No Oklahoma, um projeto de lei foi apresentado no Senado Estatal com o intuito de proibir bibliotecas de escolas públicas de fornecer aos alunos livros nos quais se concentram assuntos ligados à prática de atividades sexuais e a tópicos como a identidade sexual ou de género. “O nosso sistema educacional não é o lugar para ensinar lições de moral que deveriam ser deixadas para os pais e famílias. Infelizmente, no entanto, mais e mais escolas estão a tentar doutrinar os alunos, expondo-os a currículos e cursos que incluem temas de identidade de género, sexual e racial”, pode ler-se na declaração do projeto-lei.
A censura de livros tem acompanhado uma onda de legislações da direita conservadora americana que focam os tópicos que acreditam que devem e não devem ser discutidos nas escolas. Em março, o estado da Flórida aprovou um projeto de lei apelidado de “não diga gay”, que proíbe as escolas de abordarem questões como a orientação sexual ou a identidade de género desde o infantário até ao terceiro ano.
A força conservadora
Como o movimento No Left Turn in Education, existem muitos grupos com objetivos semelhantes. Moms for Liberty é um grupo organizado de encarregados de educação com “o desejo de defender os direitos dos pais nos vários níveis governamentais”, segundo o seu site oficial. O grupo já propôs e tem organizado esforços para banir vários livros dos currículos escolares.
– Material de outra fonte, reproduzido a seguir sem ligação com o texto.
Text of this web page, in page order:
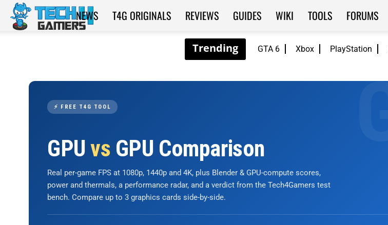
GTA 6 Xbox PlayStation
Tech4Gamers
NEWS T4G ORIGINALS REVIEWS GUIDES WIKI TOOLS FORUMS
⚡ FREE T4G TOOL
GPUvs GPU Comparison
Real per-game FPS at 1080p, 1440p and 4K, plus Blender & GPU-compute scores,
power and thermals, a performance radar, and a verdict from the Tech4Gamers test
bench. Compare up to 3 graphics cards side-by-side.
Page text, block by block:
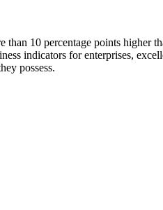
10 percentage points
indicators for enterprises,
possess.
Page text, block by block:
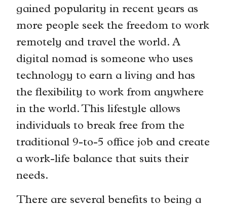
gained popularity in recent years as
more people seek the freedom to work
remotely and travel the world. A
digital nomad is someone who uses
technology to earn a living and has
the flexibility to work from anywhere
in the world. This lifestyle allows
individuals to break free from the
traditional 9-to-5 office job and create
a work-life balance that suits their
needs.
There are several benefits to being a
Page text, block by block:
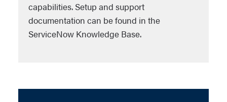
capabilities. Setup and support
documentation can be found in the
ServiceNow Knowledge Base.
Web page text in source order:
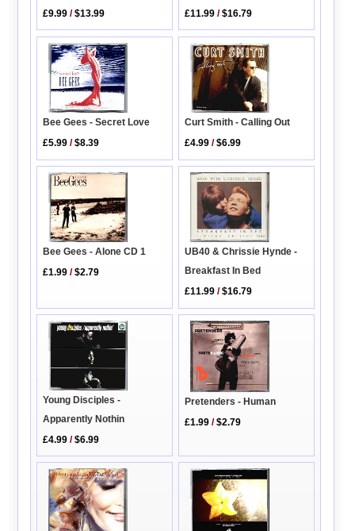
£9.99 /$13.99
£11.99 /$16.79
Bee Gees - Secret Love
£5.99 /$8.39
Curt Smith - Calling Out
£4.99 /$6.99
Bee Gees - Alone CD 1
£1.99 /$2.79
UB40 & Chrissie Hynde -
Breakfast In Bed
£11.99 /$16.79
Young Disciples -
Apparently Nothin
£4.99 /$6.99
Pretenders - Human
£1.99 /$2.79
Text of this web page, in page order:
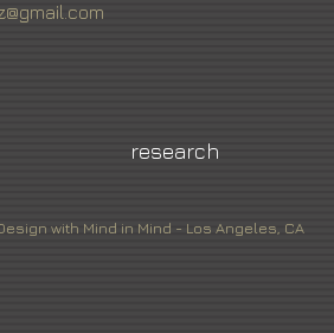
research
with Mind in Mind - Los Angeles, CA
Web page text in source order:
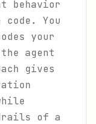
behavior
You
your
agent
gives
of a
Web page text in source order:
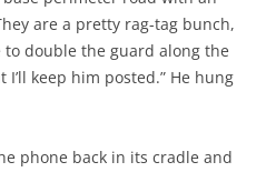
are a pretty rag-tag bunch,
to double the guard along the
keep him posted.” He hung
phone back in its cradle and

O movimento é promovido no site do Parents Defending Education (PDE), um outro grupo conservador que, em maio do ano passado, uniu forças com o No Left Turn in Education para redigir uma carta a Miguel Cardona, secretário de educação dos EUA, na qual expressaram a sua preocupação com os esforços federais para incluir livros focados em compreender as consequências da escravidão e as contribuições dos negros americanos na sociedade dos EUA.
No seu site oficial, a PDE anuncia-se enquanto uma “uma organização nacional que trabalha para recuperar as escolas de ativistas que promovem agendas prejudiciais(…) Estamos a lutar contra a doutrinação na sala de aula – e pela restauração de uma educação saudável e não política para os nossos filhos”.
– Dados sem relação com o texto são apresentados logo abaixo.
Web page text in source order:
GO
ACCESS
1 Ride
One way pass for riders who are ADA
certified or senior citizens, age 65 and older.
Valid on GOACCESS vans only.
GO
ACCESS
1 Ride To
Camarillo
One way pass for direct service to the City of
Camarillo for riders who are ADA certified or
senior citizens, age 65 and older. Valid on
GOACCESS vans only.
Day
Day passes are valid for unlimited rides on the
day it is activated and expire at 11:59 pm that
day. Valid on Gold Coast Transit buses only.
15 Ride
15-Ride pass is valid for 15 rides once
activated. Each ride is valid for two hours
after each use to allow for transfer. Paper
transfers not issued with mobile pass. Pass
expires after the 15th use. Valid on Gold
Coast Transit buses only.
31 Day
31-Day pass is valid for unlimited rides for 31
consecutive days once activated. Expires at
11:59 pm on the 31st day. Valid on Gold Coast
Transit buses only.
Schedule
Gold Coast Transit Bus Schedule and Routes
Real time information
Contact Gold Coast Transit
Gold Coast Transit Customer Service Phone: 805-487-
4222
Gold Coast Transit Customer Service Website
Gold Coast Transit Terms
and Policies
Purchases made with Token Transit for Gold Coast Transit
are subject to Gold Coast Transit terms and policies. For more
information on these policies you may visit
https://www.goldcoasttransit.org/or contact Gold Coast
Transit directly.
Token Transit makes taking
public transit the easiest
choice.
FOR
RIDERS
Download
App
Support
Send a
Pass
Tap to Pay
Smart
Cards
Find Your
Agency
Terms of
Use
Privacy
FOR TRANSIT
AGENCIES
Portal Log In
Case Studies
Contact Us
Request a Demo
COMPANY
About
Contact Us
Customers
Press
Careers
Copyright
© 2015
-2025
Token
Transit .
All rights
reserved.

Asra Nomani, vice-presidente de estratégia e investigações do PDE, criticou na Fox News alguns livros como Woke Baby e Gender Queer, que estão nas bibliotecas do estado de Virgínia. O grupo tem no seu site oficial uma lista de livros que considera problemáticos, assim como algumas questões que acredita que devem ser afastadas do ensino, nomeadamente a teoria racial crítica.
O site do grupo incentiva os pais conservadores a candidataram-se a conselhos escolares e inclui estratégias de como ganhar um maior poder de influência nas Associações de Pais e Professores. O grupo apela ainda a que os pais estejam atentos às “páginas de redes sociais de professores e administradores da sua escola” que podem conter “conteúdo incriminatório”.
“Observamos que há vários grupos como Moms for Liberty, Parents Defending Education, No Left Turn in Education, que têm opiniões particulares sobre o que é apropriado para os jovens, e estão a tentar implementar a sua agenda – particularmente em escolas, mas também estão a levar as suas preocupações para as bibliotecas públicas”, contou ao The Guardian Caldwell-Stone.
Os vários grupos conservadores que se têm vindo a formar pelo país estão, segundo o The Guardian, frequentemente ligados a milionários de direita que apoiam a causa e financiam as iniciativas, embora muitas vezes se apresentem como grupos pequenos com raízes locais.
O outro lado
Com o aumento de grupos da força conservadora, aumentaram também os grupos de oposição que defendem o direito à liberdade de expressão e acusam a remoção de livros de ir contra a primeira emenda prevista na Constituição norte-americana, que antevê que “o Congresso não crie nenhuma lei que envolva qualquer estabelecimento religioso ou que proíba o seu livre exercício. Protege a liberdade de expressão, a imprensa, reunião e o direito de petição ao Governo para a reparação de queixas”.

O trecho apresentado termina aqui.